Figure A.5. The user security credentials for our new IAM user consist of an Access Key ID and a Secret Access Key.

Make sure to download these or otherwise note them, as you will need these shortly to set up the AWS CLI. Note that the Secret Access Key is hidden, and make sure to reveal it fully by clicking Show. Also note the link with which you’ll be able to access the AWS Management Console by using the ulp user later.

Now click Close, click Users in the left navigation pane again, and then click your new ulp user. The screen should look like figure A.6.

Figure A.6. The management screen for your new `ulp` user

Next, you need to give our ulp user a password so that you can access the AWS dashboard as this user, rather than as our all-powerful (and thus dangerous) root administrator. Click the Security Credentials tab, and then, on the line that reads Console Password, click the Manage link. A pop-up appears, as shown in figure A.7. Enable Console Access, leave the Autogenerated Password option selected, and click Apply.

Figure A.7. Setting up an autogenerated password for your new `ulp` user

A new pop-up appears, showing the generated password. Click the Show option, and make sure to note the password shown under User Security Credentials, as illustrated in figure A.8. Then close the pop-up.

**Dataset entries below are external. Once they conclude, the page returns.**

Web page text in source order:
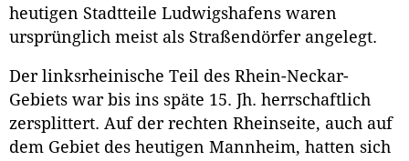
heutigen Stadtteile Ludwigshafens waren
ursprünglich meist als Straßendörfer angelegt.
Der linksrheinische Teil des Rhein-Neckar-
Gebiets war bis ins späte 15. Jh. herrschaftlich
zersplittert. Auf der rechten Rheinseite, auch auf
dem Gebiet des heutigen Mannheim, hatten sich
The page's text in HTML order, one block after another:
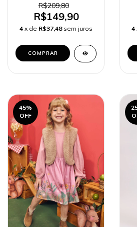
Kukiê Infantil Menina
81023 e 79876
R$209,80
R$149,90
4 x de R$37,48 sem juros
COMPRAR
4
45%
OFF
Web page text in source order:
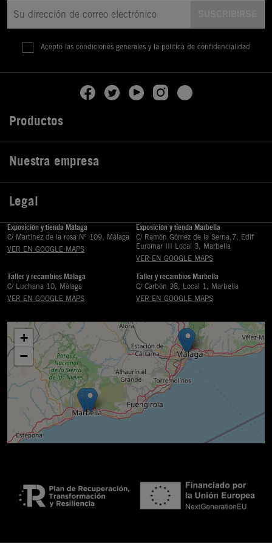
Acepto las condiciones generales y la política de confidencialidad
Productos
Nuestra empresa
Legal
Exposición y tienda Málaga
C/ Martinez de la rosa Nº 109, Málaga
VER EN GOOGLE MAPS
Exposición y tienda Marbella
C/ Ramón Gómez de la Serna,7, Edif
Euromar III Local 3, Marbella
VER EN GOOGLE MAPS
Taller y recambios Málaga
C/ Luchana 10, Málaga
VER EN GOOGLE MAPS
Taller y recambios Marbella
C/ Carbón 38, Local 1, Marbella
VER EN GOOGLE MAPS
+
−

Figure A.8. The password for our `ulp` user

As a final step, let’s log out of AWS by using the Sign Out option in the top-right drop-down, and then log back in as our new ulp user by using the link shown in figure A.4 (also present in the Security Credentials tab), not forgetting the password you wrote down earlier. Now click from the dashboard through to the Kinesis service, and you should see a screen like figure A.9. The prominent Create Kinesis Stream button tells you that you should have all the appropriate permissions to work with Kinesis.

Figure A.9. When you do not yet have any Kinesis streams set up, clicking the Kinesis icon on the AWS dashboard takes you to this Amazon Kinesis Streams screen, with a prominent Create Kinesis Stream button.

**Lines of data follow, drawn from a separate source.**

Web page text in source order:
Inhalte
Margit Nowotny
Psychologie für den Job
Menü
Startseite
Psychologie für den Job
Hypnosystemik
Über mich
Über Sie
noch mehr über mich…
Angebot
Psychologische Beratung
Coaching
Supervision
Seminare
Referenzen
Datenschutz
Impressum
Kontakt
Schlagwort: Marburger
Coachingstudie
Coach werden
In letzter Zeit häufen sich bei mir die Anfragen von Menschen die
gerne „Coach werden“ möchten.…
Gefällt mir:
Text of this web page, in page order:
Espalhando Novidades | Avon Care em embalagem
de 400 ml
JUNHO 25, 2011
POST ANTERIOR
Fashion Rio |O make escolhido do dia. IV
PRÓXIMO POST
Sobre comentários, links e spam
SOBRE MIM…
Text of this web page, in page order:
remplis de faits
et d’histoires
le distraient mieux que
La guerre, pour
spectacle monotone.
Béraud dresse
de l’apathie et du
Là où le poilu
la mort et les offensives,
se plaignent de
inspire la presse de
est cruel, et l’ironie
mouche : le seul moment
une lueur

With our user set up with appropriate security credentials and Kinesis permissions, the next step is to configure the AWS CLI.

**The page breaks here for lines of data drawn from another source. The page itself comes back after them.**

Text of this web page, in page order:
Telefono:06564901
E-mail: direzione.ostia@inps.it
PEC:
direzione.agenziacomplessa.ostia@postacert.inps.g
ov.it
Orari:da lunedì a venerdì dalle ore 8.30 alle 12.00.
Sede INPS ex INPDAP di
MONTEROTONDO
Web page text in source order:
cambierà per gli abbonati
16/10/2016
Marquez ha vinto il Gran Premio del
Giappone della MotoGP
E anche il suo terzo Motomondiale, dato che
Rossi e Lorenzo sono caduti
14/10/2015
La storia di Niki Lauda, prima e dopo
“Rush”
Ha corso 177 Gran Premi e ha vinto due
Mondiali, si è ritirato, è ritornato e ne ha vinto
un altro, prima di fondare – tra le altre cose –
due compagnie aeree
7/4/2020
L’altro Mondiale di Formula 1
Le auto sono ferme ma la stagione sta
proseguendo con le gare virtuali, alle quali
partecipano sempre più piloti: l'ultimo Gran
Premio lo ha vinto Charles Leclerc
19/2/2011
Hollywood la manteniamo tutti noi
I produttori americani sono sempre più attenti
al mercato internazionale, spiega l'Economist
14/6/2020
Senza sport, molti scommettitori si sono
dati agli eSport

A.3. Setting up the AWS CLI

Although the AWS web interface is easy to use, where possible in this book we will work with AWS resources using the official AWS command-line interface (CLI) application. The AWS CLI isn’t much to look at, but its command syntax is quite intuitive, and it tends to get new AWS features before the web interface. The team behind the AWS CLI is also relatively good at maintaining backward compatibility, so hopefully these instructions will continue to work for the foreseeable future!

First, you need to get hold of the CLI application. If you are running this book’s development environment in Vagrant, you are in luck—the AWS CLI is preinstalled. Check that it’s available and working by navigating to your local copy of the Unified-Log-Processing repository and typing this:

host$ vagrant up && vagrant ssh
guest$ aws
usage: aws [options] <command><subcommand> [parameters]
aws: error: too few arguments

If you are not using the prepackaged Vagrant environment, this page in the user guide has all the information you need to install the AWS CLI onto your system:

https://docs.aws.amazon.com/cli/latest/userguide/installing.html

Done? Next, you need to configure an AWS CLI profile for all of your work. By default, the AWS CLI will use an implicit global profile, but it’s safer to work with an explicit, named profile. So type in the following:

$ aws configure --profile=ulp

When prompted, fill in the requested details, supplying the Access Key ID and Secret Access Key you saved earlier:

AWS Access Key ID [None]: AKIAIWSMFSNA2ZH6W4UQ
AWS Secret Access Key [None]: uOGIOXssDw/ZtzXxxXxXXxpQvgB3Dus0zFnywWr9
Default region name [eu-west-1]: us-east-1
Default output format [None]:

For this appendix, we are going to assume that you chose us-east-1 as your default AWS region, but it’s fine to choose another region if you prefer; just remember to update the code accordingly. You are now ready to start experimenting with Amazon Kinesis by using the AWS CLI.